The agreement provided that upon a covered employee's death, AWBF would provide the employee's designated beneficiary with an amount equal to eight times the employee's annual income up to $6 million. However, AWBF's obligation to pay a death benefit ceased if the corporation's covered employee was voluntarily or involuntarily terminated or retired; if the corporation ceased making contributions; or if the master contract between the union and the master contract group was not renewed. As an eligible employee of the corporation, petitioner enrolled in the DBO plan, designating petitioner Linda D. Todd as the beneficiary of the $6 million death benefit. A few of petitioner's fellow eligible employees also participated in the DBO plan.
On September 5, 1995, petitioner submitted an application for life insurance to Southland Life Insurance Co. (Southland) on behalf of AWBF. On November 15, 1995, Southland issued a $6 million universal life insurance policy (policy No. 5160) on petitioner's life to AWBF. The annual premium on policy No. 5160 was approximately $100, 000. The policy was owned solely by AWBF to provide insurance to fund the death benefit owed by AWBF to petitioner's wife if petitioner died. The corporation made yearly contributions to AWBF on behalf of petitioner and his fellow covered employees and deducted those payments under section 419A(f)(5). Upon receipt of the corporation's yearly contribution, AWBF paid the premium on policy No. 5160.
On July 21, 1999, petitioner submitted another application for life insurance to Southland. On October 1, 1999, Southland issued a $6 million indexed universal life insurance policy (policy No. 8889) on petitioner's life that required an annual premium of approximately $100, 000. On December 3, 1999, petitioner transferred ownership of policy No. 8889 to AWBF. On January 28, 2000, AWBF rolled policy No. 5160, which had an accumulation value of $315, 773, into policy No. 8889 pursuant to section 1035, resulting in a single $6 million policy on petitioner's life.

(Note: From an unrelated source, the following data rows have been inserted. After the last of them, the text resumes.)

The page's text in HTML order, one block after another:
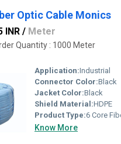
Optic Cable Monics
INR / Meter
Quantity : 1000 Meter
Application:Industrial
Connector Color:Black
Jacket Color:Black
Shield Material:HDPE
Product Type:6 Core
Know More
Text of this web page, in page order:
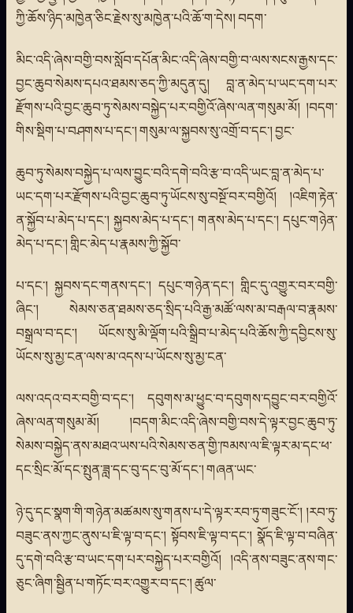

On December 18, 2000, AWBF merged into United Employees Benefit Fund (UEBF). UEBF was a welfare benefit fund established between Professional Workers Master Contract Group and the Union of Needletrades, Industrial and Textile Employees, Local 2411 (Local 2411), to provide a DBO plan to eligible employees of participating employers. Before November 2001 petitioner's corporation made yearly contributions to AWBF on behalf of petitioner and his fellow covered employees and deducted those payments as contributions to AWBF. After receiving notice of the transfer of the insurance policies on the lives of the corporation's employees from AWBF to UEBF on November 15, 2001, the corporation made contributions to UEBF, which paid the premiums on the Southland life insurance policies held on the lives of petitioner and his covered employees.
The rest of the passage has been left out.